O’Keefe Media has obtained leaked internal emails from Curry College revealing professors using the school’s official faculty email list to call Charlie Kirk a “Nazi,” a “fascist Christian nationalist,” and to write that he “approved of his own killing” after Kirk’s assassination.
Curry College sent a mass email to students and staff on September 11 acknowledging what Vice President for Student Affairs Erik Muurisepp described as a “heavy mix of emotions” following “the horrific incident on a college campus in Utah yesterday” alongside a recent school shooting in Colorado and the 24th anniversary of 9/11. Muurisepp invited students to a “drop-in” grief support session and asked faculty for feedback on the message.
That’s when the faculty thread exploded.
Senior Lecturer and Professor Benjamin Chicka responded in an email:
“You and I may not approve of the way Charlie Kirk was killed, but Charlie Kirk approved of the way Charlie Kirk was killed. I was ashamed that our college lowered our flags to half-mast for a bigot. Many better people have been assassinated with no recognition.”
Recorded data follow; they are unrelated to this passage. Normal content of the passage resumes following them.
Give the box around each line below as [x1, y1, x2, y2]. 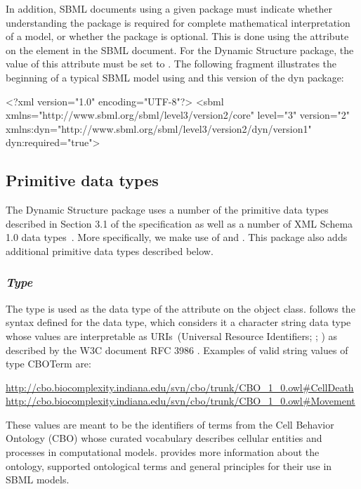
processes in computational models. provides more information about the [6, 445, 320, 459]
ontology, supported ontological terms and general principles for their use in [6, 458, 332, 473]
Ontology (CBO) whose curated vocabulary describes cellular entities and [6, 431, 322, 445]
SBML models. [6, 472, 70, 487]
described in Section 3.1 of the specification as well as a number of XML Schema [6, 216, 353, 230]
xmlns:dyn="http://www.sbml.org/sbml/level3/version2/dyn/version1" [6, 121, 312, 136]
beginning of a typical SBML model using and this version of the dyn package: [6, 70, 344, 84]
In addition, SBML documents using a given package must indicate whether [6, 1, 332, 15]

Chicka went on to describe Kirk as a “fascist Christian nationalist” and linked to left-wing publications to justify his view that “Kirk was fine with murder as long as the ‘right’ people were dying.”
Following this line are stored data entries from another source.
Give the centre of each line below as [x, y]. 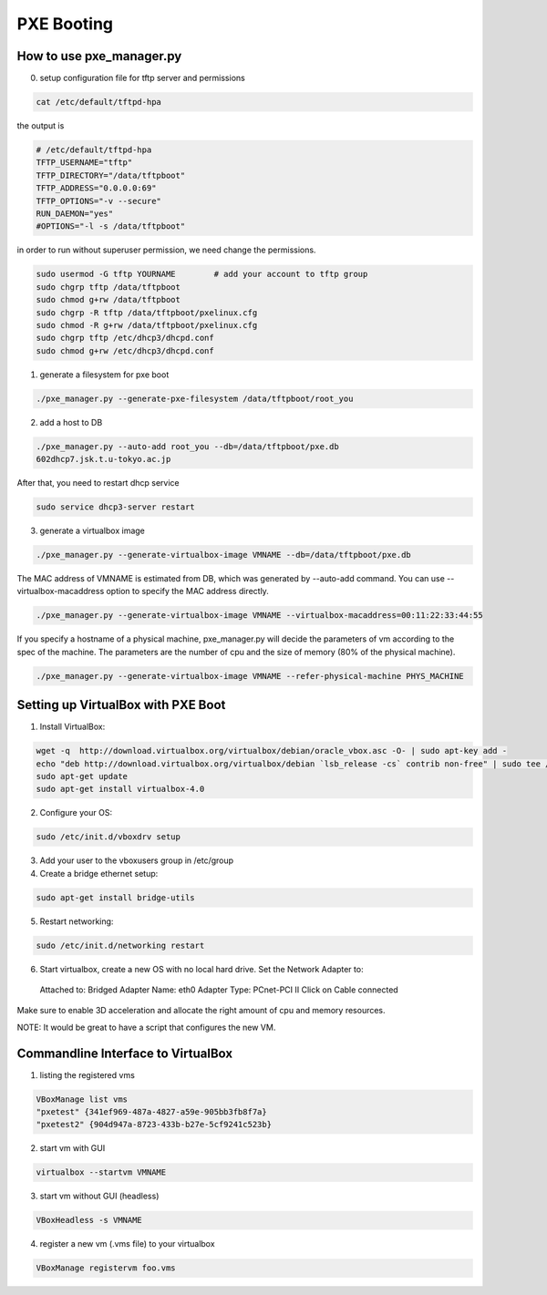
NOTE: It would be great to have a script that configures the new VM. [146, 1027]
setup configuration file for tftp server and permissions [142, 78]
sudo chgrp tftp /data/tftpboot [108, 287]
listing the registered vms [88, 1074]
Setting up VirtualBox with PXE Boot [121, 705]
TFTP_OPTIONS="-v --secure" [98, 201]
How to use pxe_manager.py [99, 56]
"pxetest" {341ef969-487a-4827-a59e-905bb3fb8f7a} [152, 1112]

Another professor, Janet Ferone, agreed with Chicka’s remarks in the same thread, writing:
“While I agree that a mass email is a hard place for a debate, I am writing because I definitely agree with what Benjamin said, as I feel like we are being gaslit in this country to make Charlie Kirk into some national hero.”
Faculty also criticized Curry’s lowering of campus flags for Kirk, arguing it sent the wrong message to LGBTQ and Black students because of Kirk’s public positions.
One staff member, Jeffrey Leafer, pushed back on the tone of the thread, stating:
“Hateful rhetoric about a deceased individual (for example, referring to them as a Nazi as Benjamin did) because you disagree with their beliefs is NOT APPROPRIATE for faculty mass email… especially when it is in response to supporting our student body.”
Leafer added that the college’s message “was in support of our students and their personal safety” and said professors were using the moment to “spew their political agenda.”
Why This Matters
This isn’t just a debate over free speech. These emails show how some professors at a private college used official communication channels to rationalize and even celebrate the assassination of a conservative public figure—crossing a line from political disagreement into the normalization of political violence.
Charlie Kirk, founder of Turning Point USA, was shot and killed at a Utah university event earlier this month—a killing that was livestreamed online to millions and reignited national debate over ideological violence and campus speech.
By lowering its flags and offering support to students after Kirk’s assassination, Curry College sparked backlash—not from conservative critics, but from within its own faculty. Professors used internal channels to equate Kirk with Nazis, argue he “approved” of his own murder, and frame his death as less deserving of recognition than others.
At O’Keefe Media Group, we shine a light on what people behind the scenes are saying—not what they tell cameras. This story is about more than Curry College. It’s about exposing the mindset of educators entrusted with shaping the next generation, and about drawing a bright line against the normalization of political violence.